▶ **Records drawn from a dataset**
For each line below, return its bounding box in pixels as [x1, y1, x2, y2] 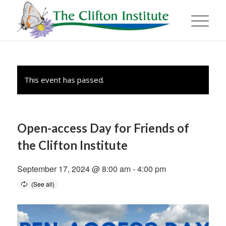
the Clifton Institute [17, 138, 128, 152]
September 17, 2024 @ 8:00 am [17, 163, 131, 175]
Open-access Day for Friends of [17, 121, 189, 135]
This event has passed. [24, 75, 104, 85]
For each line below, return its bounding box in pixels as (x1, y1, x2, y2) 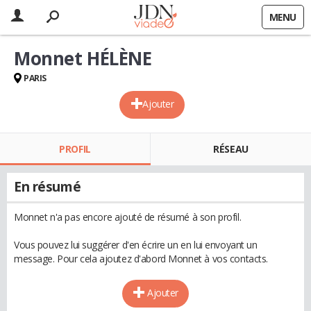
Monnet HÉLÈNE (14, 46, 152, 71)
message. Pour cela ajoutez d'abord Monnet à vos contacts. (14, 252, 269, 265)
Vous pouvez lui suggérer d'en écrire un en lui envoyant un (14, 238, 258, 251)
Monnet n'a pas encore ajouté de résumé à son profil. (14, 210, 242, 224)
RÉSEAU (213, 142, 249, 155)
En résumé (14, 178, 81, 196)
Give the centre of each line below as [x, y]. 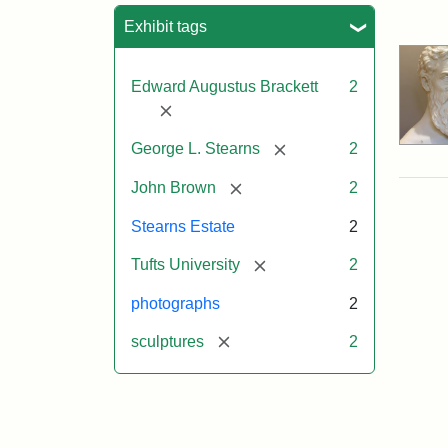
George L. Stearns [195, 149]
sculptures [167, 341]
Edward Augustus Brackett [224, 86]
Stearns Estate [183, 226]
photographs [175, 303]
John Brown [173, 188]
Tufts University [185, 264]
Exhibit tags [165, 26]
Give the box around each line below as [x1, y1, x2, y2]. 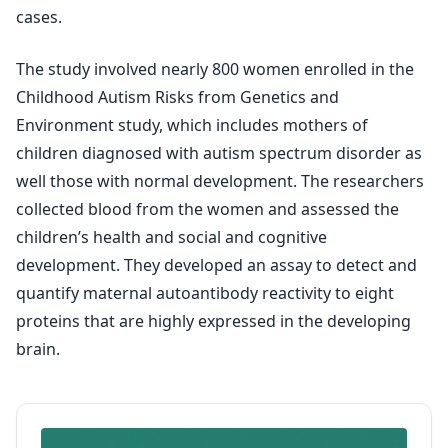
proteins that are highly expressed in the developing [16, 310, 411, 332]
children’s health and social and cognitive [16, 226, 327, 248]
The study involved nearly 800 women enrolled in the [16, 58, 414, 80]
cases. [16, 6, 62, 28]
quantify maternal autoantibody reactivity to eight [16, 282, 394, 304]
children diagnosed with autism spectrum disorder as [16, 142, 422, 164]
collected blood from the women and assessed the [16, 198, 399, 220]
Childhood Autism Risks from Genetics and [16, 86, 339, 108]
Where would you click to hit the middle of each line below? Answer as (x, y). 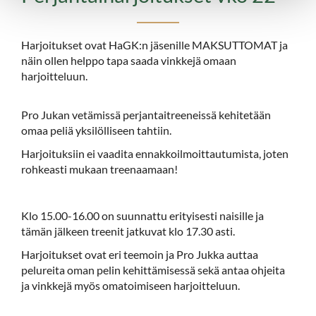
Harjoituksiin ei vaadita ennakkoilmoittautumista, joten (155, 154)
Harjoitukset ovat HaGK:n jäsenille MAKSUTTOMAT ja (154, 45)
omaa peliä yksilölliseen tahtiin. (96, 130)
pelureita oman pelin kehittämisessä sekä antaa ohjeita (153, 270)
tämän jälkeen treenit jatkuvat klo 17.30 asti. (128, 231)
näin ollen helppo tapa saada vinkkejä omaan (129, 61)
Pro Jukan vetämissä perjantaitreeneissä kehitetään (146, 115)
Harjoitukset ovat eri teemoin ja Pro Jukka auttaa (140, 255)
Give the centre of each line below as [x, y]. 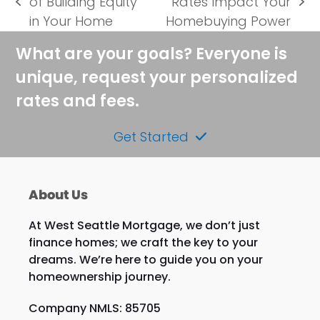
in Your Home [71, 21]
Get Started [151, 136]
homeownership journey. [99, 276]
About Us [58, 194]
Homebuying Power [229, 21]
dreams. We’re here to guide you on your [145, 259]
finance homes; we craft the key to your [143, 242]
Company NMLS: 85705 [94, 308]
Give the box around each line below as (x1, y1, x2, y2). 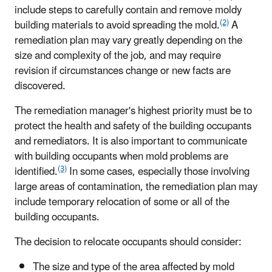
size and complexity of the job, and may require (15, 45, 221, 67)
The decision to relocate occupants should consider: (15, 231, 242, 254)
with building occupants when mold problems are (15, 146, 228, 168)
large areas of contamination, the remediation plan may (15, 176, 257, 199)
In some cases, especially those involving (67, 161, 250, 183)
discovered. (15, 75, 66, 98)
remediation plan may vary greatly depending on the (15, 30, 242, 52)
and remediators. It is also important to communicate (15, 131, 247, 153)
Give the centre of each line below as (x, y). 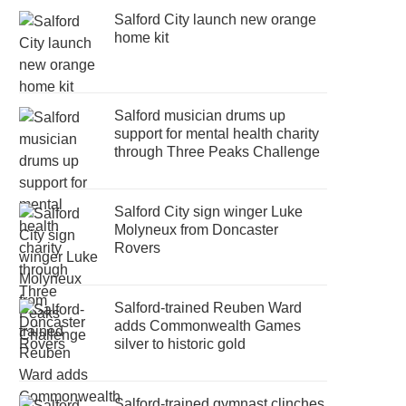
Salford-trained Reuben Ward (208, 308)
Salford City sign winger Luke (209, 212)
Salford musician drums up (200, 116)
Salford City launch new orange (216, 19)
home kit (142, 38)
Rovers (138, 248)
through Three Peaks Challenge (217, 152)
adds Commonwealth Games (208, 326)
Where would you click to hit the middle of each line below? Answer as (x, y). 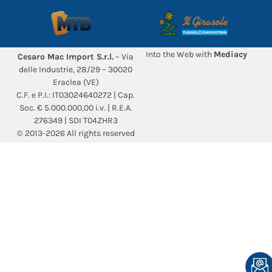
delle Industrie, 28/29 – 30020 (76, 69)
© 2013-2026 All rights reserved (76, 133)
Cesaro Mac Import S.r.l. (66, 56)
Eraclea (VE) (76, 82)
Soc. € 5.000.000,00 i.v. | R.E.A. (76, 107)
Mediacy (230, 54)
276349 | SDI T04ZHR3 (76, 120)
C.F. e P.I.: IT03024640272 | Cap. (76, 95)
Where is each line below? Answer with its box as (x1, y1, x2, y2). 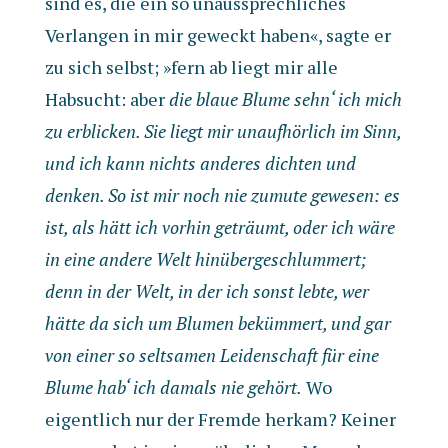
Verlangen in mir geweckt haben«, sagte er (44, 23, 391, 47)
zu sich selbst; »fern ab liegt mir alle (44, 55, 338, 79)
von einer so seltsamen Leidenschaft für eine (44, 343, 379, 367)
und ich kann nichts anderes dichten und (44, 151, 356, 175)
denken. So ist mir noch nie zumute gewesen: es (44, 183, 400, 207)
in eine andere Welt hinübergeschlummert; (44, 247, 367, 271)
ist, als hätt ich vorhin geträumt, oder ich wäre (44, 215, 395, 239)
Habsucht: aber (44, 87, 169, 111)

▶ **WHAT IS NEEDED**
Beginning with the line above that has "RÉSEAU (213, 142, 249, 155)" and going on through the line that has "y1, x2, y2].", retype every line exactly and add nothing else; drop the pictures.

▶ **WRITTEN RESPONSE**
RÉSEAU (213, 142, 249, 155)
En résumé (14, 178, 81, 196)
Give the centre of each line below as [x, y]. 
George L. Stearns [195, 149]
sculptures [167, 341]
Edward Augustus Brackett [224, 86]
Stearns Estate [183, 226]
photographs [175, 303]
John Brown [173, 188]
Tufts University [185, 264]
Exhibit tags [165, 26]
Give the box around each line below as [x1, y1, x2, y2]. 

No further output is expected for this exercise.